To engage in war for private discontents and jealousies, besides that unconcerned persons perish in the common ruin, which renders it  p.253 unnatural and unjust, it is to oppose a slight disease with a mortal remedy, and set your house on fire to cure the smoke. If the public prospers, a man's share of the public good is some consolation under his private suffering; but if the public lies under suffering, his share of that evil aggravates his own. So you may examine it, and as you have the grace to practise it you will find yourselves the more satisfied there is no true interest like honesty. Other courses furnish matter for shame and repentance, but the methods of honesty are sure, as they are honourable, and will justify you before God and the world. Honour is the excellence of a man, particularly of a soldier: it is not the reward of confidence and daring only; for a freebooter is not a man of honour: but the rules of honour are formed upon the rules of justice, virtue, and nature; which if you apply to yourselves, you must either change your side or change your field. Your returns to the king, who employed you and confided in your arms, are so ungrateful and unnatural they cannot be honourable. To depose him from the property he was possessed of by all divine and human laws is so unjust it cannot be honourable. To be deluded with imaginary stories and pretences of a suppositious prince is so weak and irrational, it cannot be honourable.
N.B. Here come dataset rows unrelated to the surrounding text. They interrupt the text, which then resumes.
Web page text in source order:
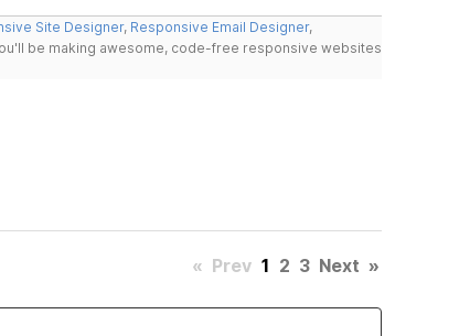
Site Designer, Responsive Email Designer,
be making awesome, code-free responsive websites
« Prev 1 2 3 Next »
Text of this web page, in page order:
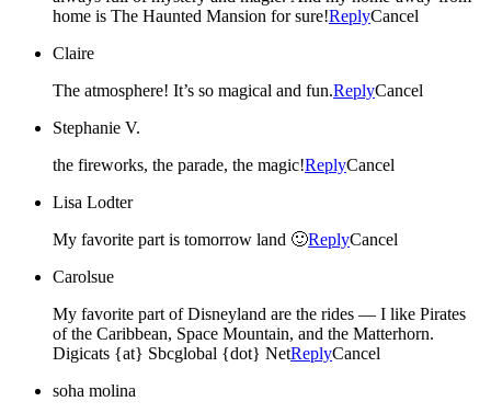
home is The Haunted Mansion for sure!ReplyCancel
Claire
The atmosphere! It’s so magical and fun.ReplyCancel
Stephanie V.
the fireworks, the parade, the magic!ReplyCancel
Lisa Lodter
My favorite part is tomorrow land 🙂ReplyCancel
Carolsue
My favorite part of Disneyland are the rides — I like Pirates
of the Caribbean, Space Mountain, and the Matterhorn.
Digicats {at} Sbcglobal {dot} NetReplyCancel
soha molina
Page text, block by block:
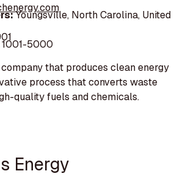
Youngsville, North Carolina, United
5000
that produces clean energy
process that converts waste
quality fuels and chemicals.
Energy
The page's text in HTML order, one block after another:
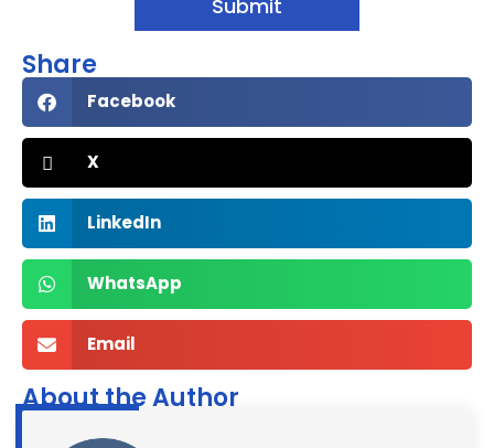
Submit
Share
Facebook
X
LinkedIn
WhatsApp
Email
About the Author
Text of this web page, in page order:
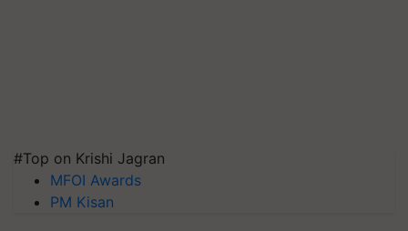
#Top on Krishi Jagran
MFOI Awards
PM Kisan
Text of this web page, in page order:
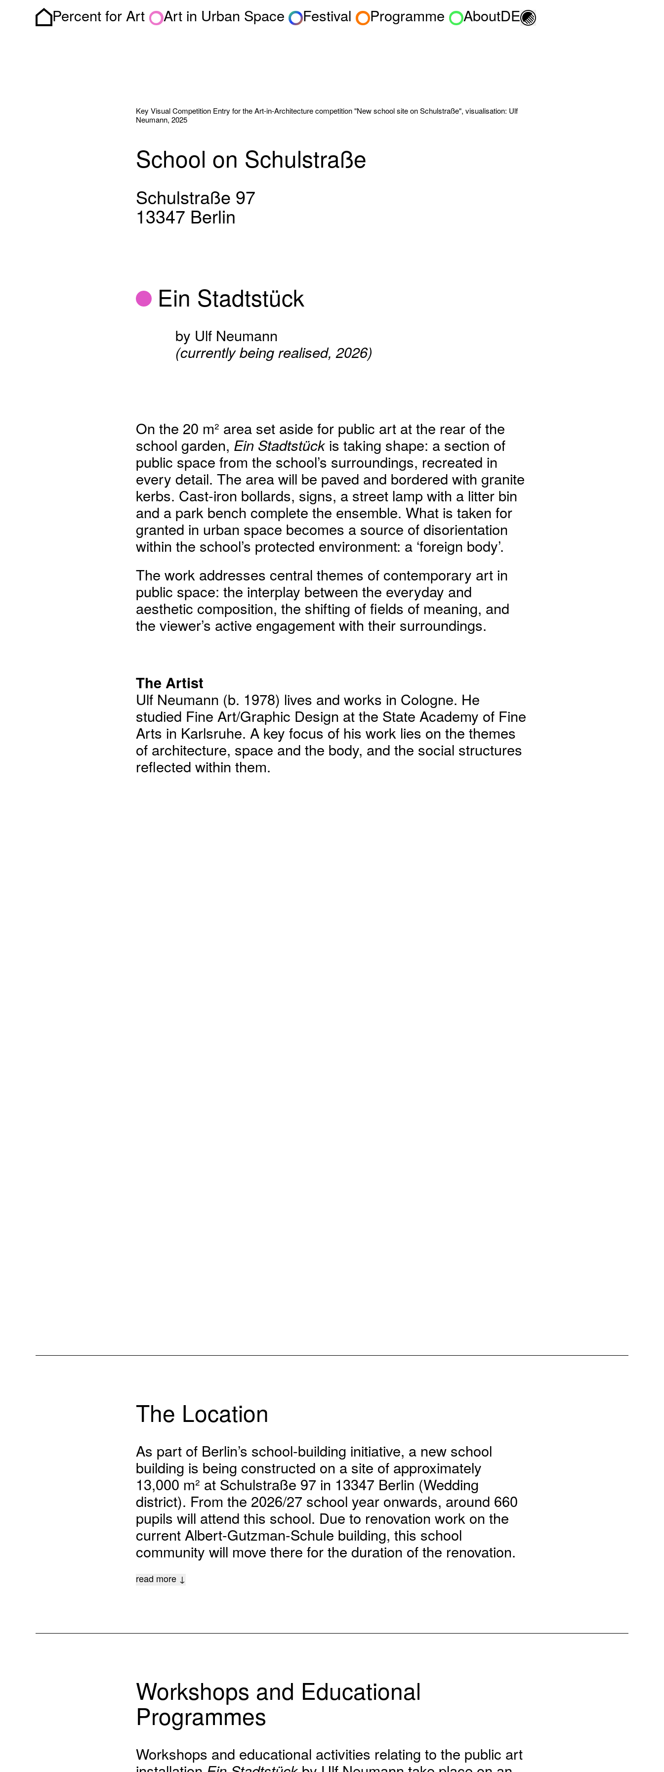
Homepage
Percent for Art Art in Urban Space Festival Programme AboutDE Toggle light/dark
Key Visual Competition Entry for the Art-in-Architecture competition "New school site on Schulstraße", visualisation: Ulf
Neumann, 2025
School on Schulstraße
Schulstraße 97
13347 Berlin
Ein Stadtstück
by Ulf Neumann
(currently being realised, 2026)
On the 20 m² area set aside for public art at the rear of the
school garden, Ein Stadtstückis taking shape: a section of
public space from the school’s surroundings, recreated in
every detail. The area will be paved and bordered with granite
kerbs. Cast-iron bollards, signs, a street lamp with a litter bin
and a park bench complete the ensemble. What is taken for
granted in urban space becomes a source of disorientation
within the school’s protected environment: a ‘foreign body’.
The work addresses central themes of contemporary art in
public space: the interplay between the everyday and
aesthetic composition, the shifting of fields of meaning, and
the viewer’s active engagement with their surroundings.
The Artist
Ulf Neumann (b. 1978) lives and works in Cologne. He
studied Fine Art/Graphic Design at the State Academy of Fine
Arts in Karlsruhe. A key focus of his work lies on the themes
of architecture, space and the body, and the social structures
reflected within them.
The Location
As part of Berlin’s school-building initiative, a new school
building is being constructed on a site of approximately
13,000 m² at Schulstraße 97 in 13347 Berlin (Wedding
district). From the 2026/27 school year onwards, around 660
pupils will attend this school. Due to renovation work on the
current Albert-Gutzman-Schule building, this school
community will move there for the duration of the renovation.
read more ↓
Workshops and Educational
Programmes
Workshops and educational activities relating to the public art
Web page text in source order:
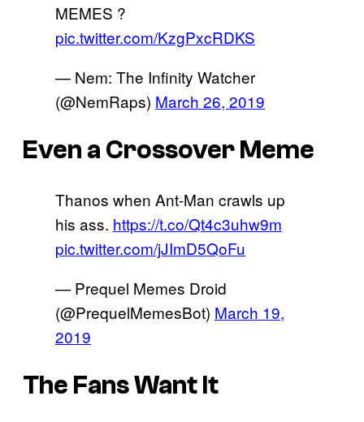
MEMES ?
pic.twitter.com/KzgPxcRDKS
— Nem: The Infinity Watcher
(@NemRaps) March 26, 2019
Even a Crossover Meme
Thanos when Ant-Man crawls up
his ass. https://t.co/Qt4c3uhw9m
pic.twitter.com/jJImD5QoFu
— Prequel Memes Droid
(@PrequelMemesBot) March 19,
2019
The Fans Want It
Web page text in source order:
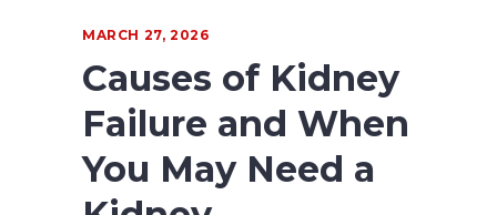
MARCH 27, 2026
Causes of Kidney
Failure and When
You May Need a
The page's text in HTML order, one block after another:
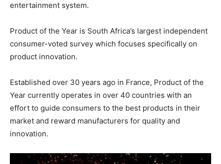
entertainment system.
Product of the Year is South Africa’s largest independent
consumer-voted survey which focuses specifically on
product innovation.
Established over 30 years ago in France, Product of the
Year currently operates in over 40 countries with an
effort to guide consumers to the best products in their
market and reward manufacturers for quality and
innovation.
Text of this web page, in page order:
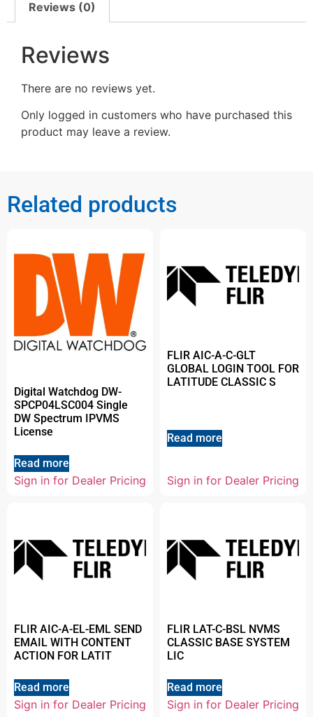
Reviews (0)
Reviews
There are no reviews yet.
Only logged in customers who have purchased this
product may leave a review.
Related products
Digital Watchdog DW-
SPCP04LSC004 Single
DW Spectrum IPVMS
License
Read more
Sign in for Dealer Pricing
FLIR AIC-A-C-GLT
GLOBAL LOGIN TOOL FOR
LATITUDE CLASSIC S
Read more
Sign in for Dealer Pricing
FLIR AIC-A-EL-EML SEND
EMAIL WITH CONTENT
ACTION FOR LATIT
Read more
Sign in for Dealer Pricing
FLIR LAT-C-BSL NVMS
CLASSIC BASE SYSTEM
LIC
Read more
Sign in for Dealer Pricing
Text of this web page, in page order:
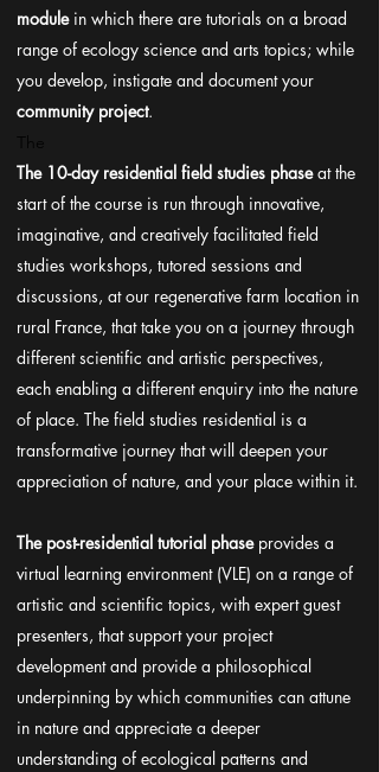
modulein which there are tutorials on a broad
range of ecology science and arts topics; while
you develop, instigate and document your
community project.
The 10-day residential field studies phaseat the
start of the course is run through innovative,
imaginative, and creatively facilitated field
studies workshops, tutored sessions and
discussions, at our regenerative farm location in
rural France, that take you on a journey through
different scientific and artistic perspectives,
each enabling a different enquiry into the nature
of place. The field studies residential is a
transformative journey that will deepen your
appreciation of nature, and your place within it.
The post-residential tutorial phaseprovides a
virtual learning environment (VLE) on a range of
artistic and scientific topics, with expert guest
presenters, that support your project
development and provide a philosophical
underpinning by which communities can attune
in nature and appreciate a deeper
understanding of ecological patterns and

To call in multitudes of strangers and foreigners, of desperate fortunes and several nations, who are contriving your slavery, together with the old invaders of our country, the Danes, who held our ancestors in a war of three hundred years, and their insolence became intolerable to a proverb, till the very women fell upon them with the indignation of so many Judiths, it is so shameful it cannot be honourable.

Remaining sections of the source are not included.